Cov(z_{t},z_{t-1})=Cov(\gamma +\alpha z_{t-1}+\varepsilon _{t}+\theta\varepsilon _{t-1},\gamma +\alpha z_{t-2}+\varepsilon _{t-1}+\theta\varepsilon _{t-2})=

(a constant is not correlated with anything)

=\alpha ^{2}Cov(z_{t-1},z_{t-2})+\alpha Cov(z_{t-1},\varepsilon_{t-1})+\alpha \theta Cov(z_{t-1},\varepsilon _{t-2})+ +\alpha Cov(\varepsilon _{t},z_{t-2})+Cov(\varepsilon _{t},\varepsilon_{t-1})+\theta Cov(\varepsilon _{t},\varepsilon _{t-2})+ +\theta \alpha Cov(\varepsilon _{t-1},z_{t-2})+\theta Var(\varepsilon_{t-1})+\theta ^{2}Cov(\varepsilon _{t-1},\varepsilon _{t-2}).

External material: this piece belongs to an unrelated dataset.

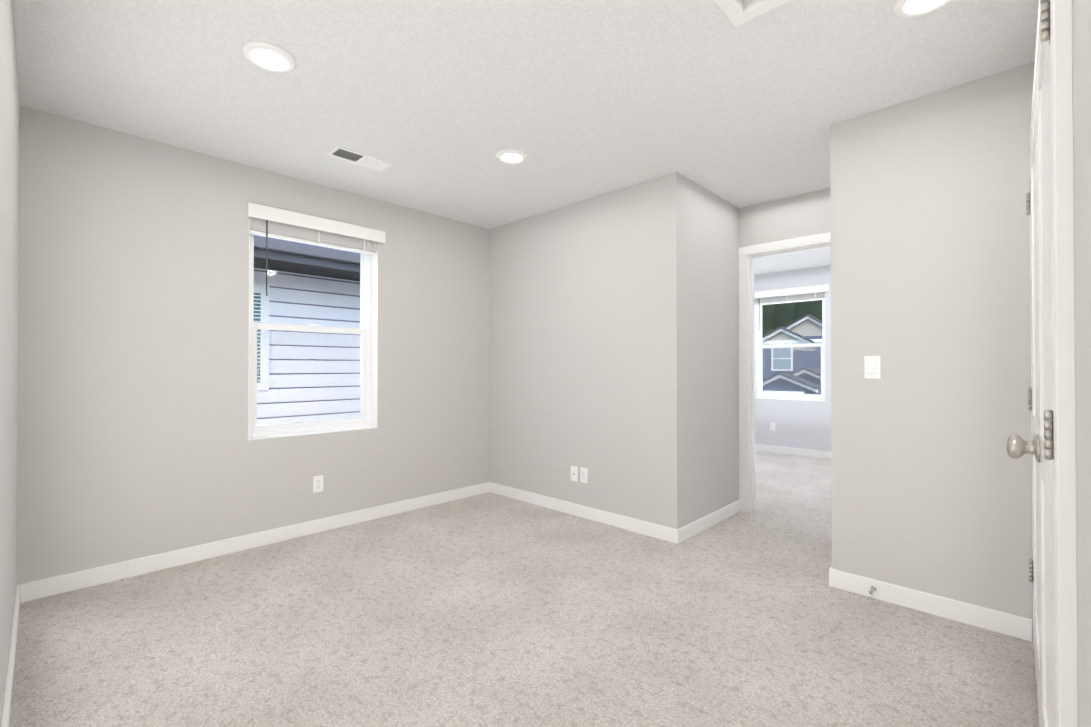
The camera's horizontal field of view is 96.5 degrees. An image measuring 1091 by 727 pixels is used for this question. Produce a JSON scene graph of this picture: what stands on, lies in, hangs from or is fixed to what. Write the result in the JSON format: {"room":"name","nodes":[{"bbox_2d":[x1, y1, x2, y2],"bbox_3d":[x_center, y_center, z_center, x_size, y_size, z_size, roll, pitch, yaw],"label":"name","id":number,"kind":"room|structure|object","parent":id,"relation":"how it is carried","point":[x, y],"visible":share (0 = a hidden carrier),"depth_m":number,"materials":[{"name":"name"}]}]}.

From (7) Cov(z_{t-2},\varepsilon _{t-2})=\sigma ^{2} and from (9) Cov(z_{t-1},\varepsilon _{t-2})=(\alpha +\theta )\sigma ^{2}.

From (3) Cov(\varepsilon _{t},z_{t-2})=Cov(\varepsilon _{t-1},z_{t-2})=0.

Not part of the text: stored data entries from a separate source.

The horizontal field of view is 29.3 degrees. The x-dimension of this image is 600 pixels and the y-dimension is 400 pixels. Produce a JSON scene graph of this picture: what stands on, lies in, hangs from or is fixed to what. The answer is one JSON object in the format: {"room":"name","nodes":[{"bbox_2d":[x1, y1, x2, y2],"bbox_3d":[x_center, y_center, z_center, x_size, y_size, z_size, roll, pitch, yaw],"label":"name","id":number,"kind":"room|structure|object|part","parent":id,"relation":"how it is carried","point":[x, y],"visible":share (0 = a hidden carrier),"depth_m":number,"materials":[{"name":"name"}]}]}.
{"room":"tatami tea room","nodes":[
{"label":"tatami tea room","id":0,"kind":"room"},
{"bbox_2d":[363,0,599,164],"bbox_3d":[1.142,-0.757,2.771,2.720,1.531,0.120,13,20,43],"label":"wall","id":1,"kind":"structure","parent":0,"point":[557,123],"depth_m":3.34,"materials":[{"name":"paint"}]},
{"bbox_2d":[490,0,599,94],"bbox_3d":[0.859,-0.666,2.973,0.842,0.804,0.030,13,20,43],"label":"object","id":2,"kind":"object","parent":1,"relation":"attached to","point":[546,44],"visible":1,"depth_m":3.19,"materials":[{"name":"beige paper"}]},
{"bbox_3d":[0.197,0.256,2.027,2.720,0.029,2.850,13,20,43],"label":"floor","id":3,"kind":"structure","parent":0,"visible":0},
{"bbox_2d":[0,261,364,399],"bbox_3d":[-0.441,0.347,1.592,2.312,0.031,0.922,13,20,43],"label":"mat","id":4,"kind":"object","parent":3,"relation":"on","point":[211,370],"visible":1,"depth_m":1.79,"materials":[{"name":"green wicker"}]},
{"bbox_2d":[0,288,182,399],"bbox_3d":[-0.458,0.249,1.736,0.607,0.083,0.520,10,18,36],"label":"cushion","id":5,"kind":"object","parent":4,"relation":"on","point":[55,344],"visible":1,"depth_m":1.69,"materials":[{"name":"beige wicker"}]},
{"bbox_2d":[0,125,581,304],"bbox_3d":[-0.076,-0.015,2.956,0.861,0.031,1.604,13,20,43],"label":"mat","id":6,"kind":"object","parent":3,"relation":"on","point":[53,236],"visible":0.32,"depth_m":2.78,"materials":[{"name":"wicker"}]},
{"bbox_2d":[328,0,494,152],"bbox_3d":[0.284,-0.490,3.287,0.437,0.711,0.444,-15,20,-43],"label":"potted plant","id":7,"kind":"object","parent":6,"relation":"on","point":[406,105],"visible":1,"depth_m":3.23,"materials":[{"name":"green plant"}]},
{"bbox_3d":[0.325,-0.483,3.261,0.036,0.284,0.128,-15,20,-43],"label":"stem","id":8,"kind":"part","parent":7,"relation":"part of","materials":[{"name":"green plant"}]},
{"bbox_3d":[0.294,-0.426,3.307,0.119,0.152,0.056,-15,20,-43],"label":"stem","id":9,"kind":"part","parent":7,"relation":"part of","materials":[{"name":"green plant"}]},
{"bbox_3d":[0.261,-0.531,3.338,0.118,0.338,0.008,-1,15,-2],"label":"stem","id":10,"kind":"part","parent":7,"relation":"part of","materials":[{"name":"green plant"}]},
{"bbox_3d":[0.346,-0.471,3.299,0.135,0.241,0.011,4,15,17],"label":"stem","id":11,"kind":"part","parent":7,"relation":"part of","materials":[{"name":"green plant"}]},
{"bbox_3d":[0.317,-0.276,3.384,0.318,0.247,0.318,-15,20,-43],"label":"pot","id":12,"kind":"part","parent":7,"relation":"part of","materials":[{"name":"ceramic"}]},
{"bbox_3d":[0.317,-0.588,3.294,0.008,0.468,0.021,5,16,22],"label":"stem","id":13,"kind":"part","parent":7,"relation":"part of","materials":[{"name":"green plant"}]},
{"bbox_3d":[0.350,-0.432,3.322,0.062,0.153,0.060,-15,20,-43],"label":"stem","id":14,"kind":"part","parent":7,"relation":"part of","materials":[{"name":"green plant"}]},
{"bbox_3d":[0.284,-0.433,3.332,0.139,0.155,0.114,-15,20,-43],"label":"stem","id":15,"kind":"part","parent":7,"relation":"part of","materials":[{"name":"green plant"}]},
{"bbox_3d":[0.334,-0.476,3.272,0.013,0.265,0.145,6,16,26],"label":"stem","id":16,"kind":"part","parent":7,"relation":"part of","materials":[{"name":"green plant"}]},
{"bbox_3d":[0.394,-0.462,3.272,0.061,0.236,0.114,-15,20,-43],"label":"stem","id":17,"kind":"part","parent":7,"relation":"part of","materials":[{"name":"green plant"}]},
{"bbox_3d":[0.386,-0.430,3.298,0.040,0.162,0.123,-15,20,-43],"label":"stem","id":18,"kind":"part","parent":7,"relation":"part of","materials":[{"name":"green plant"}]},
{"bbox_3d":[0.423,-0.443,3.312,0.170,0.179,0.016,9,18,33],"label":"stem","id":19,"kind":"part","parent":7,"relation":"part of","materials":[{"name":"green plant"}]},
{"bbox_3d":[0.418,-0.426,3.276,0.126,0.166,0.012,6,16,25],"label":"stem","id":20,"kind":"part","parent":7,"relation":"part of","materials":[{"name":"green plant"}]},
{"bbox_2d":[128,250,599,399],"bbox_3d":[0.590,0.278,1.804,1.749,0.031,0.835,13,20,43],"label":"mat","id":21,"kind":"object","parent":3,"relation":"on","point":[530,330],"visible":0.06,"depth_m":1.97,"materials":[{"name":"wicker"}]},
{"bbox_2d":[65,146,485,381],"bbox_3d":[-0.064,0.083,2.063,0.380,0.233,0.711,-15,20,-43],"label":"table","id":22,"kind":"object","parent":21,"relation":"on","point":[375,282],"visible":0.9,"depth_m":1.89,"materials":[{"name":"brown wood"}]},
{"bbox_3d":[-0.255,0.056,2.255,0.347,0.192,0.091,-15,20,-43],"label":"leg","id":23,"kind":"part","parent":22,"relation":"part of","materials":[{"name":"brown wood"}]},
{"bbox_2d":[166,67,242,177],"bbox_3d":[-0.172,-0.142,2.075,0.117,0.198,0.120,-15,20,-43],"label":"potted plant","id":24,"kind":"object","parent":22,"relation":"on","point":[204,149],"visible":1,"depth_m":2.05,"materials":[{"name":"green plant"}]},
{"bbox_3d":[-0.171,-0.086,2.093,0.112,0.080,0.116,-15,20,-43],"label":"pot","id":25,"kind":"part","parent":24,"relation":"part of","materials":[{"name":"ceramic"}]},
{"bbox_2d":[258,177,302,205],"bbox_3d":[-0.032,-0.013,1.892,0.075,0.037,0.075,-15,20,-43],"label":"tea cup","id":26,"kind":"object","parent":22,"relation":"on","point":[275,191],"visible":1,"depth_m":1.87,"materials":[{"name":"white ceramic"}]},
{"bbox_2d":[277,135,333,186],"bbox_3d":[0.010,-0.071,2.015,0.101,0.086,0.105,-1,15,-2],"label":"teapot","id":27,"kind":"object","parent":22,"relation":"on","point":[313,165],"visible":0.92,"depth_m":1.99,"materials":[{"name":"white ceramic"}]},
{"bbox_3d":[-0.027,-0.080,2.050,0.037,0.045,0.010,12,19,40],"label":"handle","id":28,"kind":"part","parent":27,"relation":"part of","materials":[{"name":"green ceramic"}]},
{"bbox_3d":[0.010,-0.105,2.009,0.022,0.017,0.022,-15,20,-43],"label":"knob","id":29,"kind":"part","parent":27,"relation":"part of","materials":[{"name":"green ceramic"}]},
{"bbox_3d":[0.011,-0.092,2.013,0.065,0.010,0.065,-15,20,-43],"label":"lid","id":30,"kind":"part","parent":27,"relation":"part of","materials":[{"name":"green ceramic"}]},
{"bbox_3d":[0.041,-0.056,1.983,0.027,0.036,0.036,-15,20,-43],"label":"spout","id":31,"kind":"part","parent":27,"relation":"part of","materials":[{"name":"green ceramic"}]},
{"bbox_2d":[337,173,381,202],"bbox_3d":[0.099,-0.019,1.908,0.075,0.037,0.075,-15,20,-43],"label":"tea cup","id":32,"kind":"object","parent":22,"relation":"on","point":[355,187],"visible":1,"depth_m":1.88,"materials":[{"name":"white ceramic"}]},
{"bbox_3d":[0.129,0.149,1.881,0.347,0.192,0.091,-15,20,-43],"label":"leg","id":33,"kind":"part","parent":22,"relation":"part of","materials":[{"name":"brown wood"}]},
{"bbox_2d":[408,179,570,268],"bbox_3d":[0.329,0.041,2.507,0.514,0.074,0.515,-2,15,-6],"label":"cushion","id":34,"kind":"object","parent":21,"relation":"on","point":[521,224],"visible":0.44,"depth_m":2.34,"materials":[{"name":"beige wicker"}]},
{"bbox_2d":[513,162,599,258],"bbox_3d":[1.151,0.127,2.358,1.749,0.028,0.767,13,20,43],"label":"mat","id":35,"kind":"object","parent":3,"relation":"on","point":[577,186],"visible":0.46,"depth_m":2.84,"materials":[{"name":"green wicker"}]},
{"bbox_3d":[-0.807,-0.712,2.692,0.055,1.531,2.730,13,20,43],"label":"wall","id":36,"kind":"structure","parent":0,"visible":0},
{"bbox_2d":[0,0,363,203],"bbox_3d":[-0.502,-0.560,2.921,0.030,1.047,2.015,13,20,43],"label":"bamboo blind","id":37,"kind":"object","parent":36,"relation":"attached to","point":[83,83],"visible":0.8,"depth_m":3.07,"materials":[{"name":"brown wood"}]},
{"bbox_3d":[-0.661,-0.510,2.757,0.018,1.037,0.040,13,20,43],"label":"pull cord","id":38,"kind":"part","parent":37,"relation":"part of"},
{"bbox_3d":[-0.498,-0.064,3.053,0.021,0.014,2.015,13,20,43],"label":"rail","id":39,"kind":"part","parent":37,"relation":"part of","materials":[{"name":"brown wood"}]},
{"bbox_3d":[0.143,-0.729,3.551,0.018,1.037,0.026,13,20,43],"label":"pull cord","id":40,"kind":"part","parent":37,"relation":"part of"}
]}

Using also the white noise properties and stationarity of z_{t}

Cov(z_{t},z_{t-1})=Cov(z_{t-1},z_{t-2})=\gamma _{1},

we are left with

\gamma _{1}=\alpha ^{2}\gamma _{1}+\alpha \sigma^{2}+\alpha \theta (\alpha +\theta )\sigma ^{2}+\theta \sigma ^{2}=\alpha^{2}\gamma _{1}+(1+\alpha \theta )(\alpha +\theta )\sigma ^{2}.

Hence,

\gamma _{1}=\frac{(1+\alpha \theta )(\alpha +\theta )\sigma ^{2}}{1-\alpha^{2}}

and using (8)

\rho _{0}=1, \rho _{1}=\frac{(1+\alpha \theta )(\alpha +\theta )}{1+2\alpha \theta +\theta ^{2}}.

The finish is close.

Cov(z_{t},z_{t-2})=Cov(\gamma +\alpha z_{t-1}+\varepsilon _{t}+\theta\varepsilon _{t-1},\gamma +\alpha z_{t-3}+\varepsilon _{t-2}+\theta\varepsilon _{t-3})= =\alpha ^{2}Cov(z_{t-1},z_{t-3})+\alpha Cov(z_{t-1},\varepsilon_{t-2})+\alpha \theta Cov(z_{t-1},\varepsilon _{t-3})+ +\alpha Cov(\varepsilon _{t},z_{t-3})+Cov(\varepsilon _{t},\varepsilon_{t-2})+\theta Cov(\varepsilon _{t},\varepsilon _{t-3})+ +\theta \alpha Cov(\varepsilon _{t-1},z_{t-3})+\theta Cov(\varepsilon_{t-1},\varepsilon _{t-2})+\theta ^{2}Cov(\varepsilon _{t-1},\varepsilon_{t-3}).

This simplifies to

(10) Cov(z_{t},z_{t-2})=\alpha ^{2}Cov(z_{t-1},z_{t-3})+\alpha (\alpha+\theta )\sigma ^{2}+\alpha \theta Cov(z_{t-1},\varepsilon _{t-3}).

By (7)

Cov(z_{t-1},\varepsilon _{t-3})=Cov(\gamma +\alpha z_{t-2}+\varepsilon_{t-1}+\theta \varepsilon _{t-2},\varepsilon _{t-3})=\alpha Cov(z_{t-2},\varepsilon _{t-3})= =\alpha Cov(\gamma +\alpha z_{t-3}+\varepsilon _{t-2}+\theta \varepsilon_{t-3},\varepsilon _{t-3})=\alpha \sigma ^{2}+\alpha \theta \sigma ^{2}=\alpha (1+\theta )\sigma ^{2}.

Finally, using (10)

\gamma _{2}=\alpha ^{2}\gamma _{2}+\alpha (\alpha +\theta )\sigma^{2}+\alpha^2 \theta (1 +\theta )\sigma ^{2}=\alpha ^{2}\gamma_{2}+\alpha\sigma^2 (\alpha +\theta +\alpha\theta +\alpha\theta^2)\sigma ^{2}, \gamma _{2}=\frac{\alpha\sigma^2 (\alpha +\theta +\alpha\theta +\alpha\theta^2)\sigma ^{2}}{1-\alpha^{2}}, \rho _{2}=\frac{\alpha\sigma^2 (\alpha +\theta +\alpha\theta +\alpha\theta^2)}{1+2\alpha \theta+\theta ^{2}}.

A couple of errors have been corrected on June 22, 2021. Hope this is final.